Is there an LLM that can assimilate an entire codebase for chatting?
Posted by abbondanzio@reddit | LocalLLaMA | View on Reddit | 15 comments
I have a large project in typescript (monorepo) and currently use claude-dev to ask questions on my codebase or make changes.
Is there any way to feed my entire codebase to an LLM so that I can chat with it? I had thought of something that does indexing and creates embedding of my entire codebase.
Claude's projects accept very few files, the continue.dev api often fails me if I select the whole codebase and in general they force too much.
I would prefer it to be opensource. What is the state of the art?

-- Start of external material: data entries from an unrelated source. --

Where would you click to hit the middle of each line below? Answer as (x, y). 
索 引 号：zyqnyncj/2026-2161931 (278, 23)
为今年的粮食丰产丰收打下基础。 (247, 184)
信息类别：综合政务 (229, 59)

Spirited_Example_341@reddit
resistance is futile
BatsChimera@reddit
compile every line into a txt and uploadit to notebooklm, it works for me, i have a script that takes every line with a (from (x).txt[or whatever the extension was])
shaman-warrior@reddit
How large is your codebase?
IdeaEchoChamber@reddit
Try taking a look at Gemini APIs, they have very large context window. Or just use cursor
guyomes@reddit
[Aider](https://aider.chat) is a nice open source alternative. It handles the context of the project by feeding a [repository map](https://aider.chat/docs/repomap.html) to the LLM, and it adds specific files to the chat context when it is needed to answer some questions. Moreover, it can be connected to all the LLM supported by [LiteLLM](https://github.com/BerriAI/litellm), including local models.
GradatimRecovery@reddit
Prove your concept on NotebookLM before building your own RAG
PermanentLiminality@reddit
The default context on continue.dev is only 8k. Try turning it up. Be sure the model or your local LLM can support it
asankhs@reddit
To import the entire code the model needs to have a context length larger than the full repo. Except for a few small projects that would not be the case. If your repo is small enough you can try using one of the Gemini models. We do that in https://docs.codes/ where we take entire library sources and generate documentation from it by using Gemini Flash 1.5.

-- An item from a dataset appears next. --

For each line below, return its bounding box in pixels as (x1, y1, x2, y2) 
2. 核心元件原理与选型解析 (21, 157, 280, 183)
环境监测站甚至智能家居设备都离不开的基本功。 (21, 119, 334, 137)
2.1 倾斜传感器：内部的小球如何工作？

If the repo is larger then you have two options one is to embed the repo in a vector store using one of the embedding models and then chat with it. We have an implementation of that you can try freely at https://www.patched.codes/, we support multiple repos and even document stores that you can query and chat with from a single interface.
The other option is to use a short term memory and let LLM have access to it during the inference/chat. I recently implemented a short term memory via a memory plugin in optillm (https://github.com/codelion/optillm) which is an open-source optimizing inference proxy. Using memory we were able to get some very good results in large context benchmarks like FRAMES (https://huggingface.co/datasets/google/frames-benchmark). The benchmark doesn't include code retrieval though so ymv.
tallesl@reddit
Embedding source code files to later be used with natural language can be tricky. Human language does not quite match programming language. I saw a presentation by Codeium that they mitigate this problem by generating and adding a human-like description to the code (generated by a LLM of course).

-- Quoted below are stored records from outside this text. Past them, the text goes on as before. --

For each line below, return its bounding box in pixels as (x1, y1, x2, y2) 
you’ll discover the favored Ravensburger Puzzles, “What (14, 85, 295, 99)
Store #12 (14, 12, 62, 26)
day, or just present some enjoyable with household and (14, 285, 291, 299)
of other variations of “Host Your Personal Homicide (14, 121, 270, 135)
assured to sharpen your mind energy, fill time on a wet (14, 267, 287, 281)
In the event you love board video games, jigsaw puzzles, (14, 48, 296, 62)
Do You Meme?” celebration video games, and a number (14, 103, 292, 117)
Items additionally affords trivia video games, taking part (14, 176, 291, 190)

Not a local solution, but a quick way to have this is by putting the entire codebase in the context them chatting with it. Gemini's huge context size shines here, combine it with how cheap the flash model is and you may have a winning combination.
justinrlloyd@reddit
Check out the Seagoat project on github.
Everlier@reddit
continue.dev would be amongst the top of the line in what you can get in Open Source
If your codebase is still relatively small - use tools like repopack for full in-context editing
how_now_brown_cow@reddit
This + an ollama back end with qwen2.5 or deep seek if your gpu can handle it. Use continue daily
caphohotain@reddit
I find Cursor's @codebase is very good!
Mundane_Ad8936@reddit
Gemini can do 2M tokens.. The main issue you can't expect any model to be able to pay attention to all the code.. it will miss things.. Your prompting tactics are key..
DangKilla@reddit
I don't think this area is fully solved yet. I've seen papers trying to solve this. Large contexts were the simplest attempt but hallucinations occur. RAG doesn't fully solve it. Synthetic data might work, not sure.
The current paradigm is to load a file or two and work on them that way. Try aider from shell, or Cursor IDE.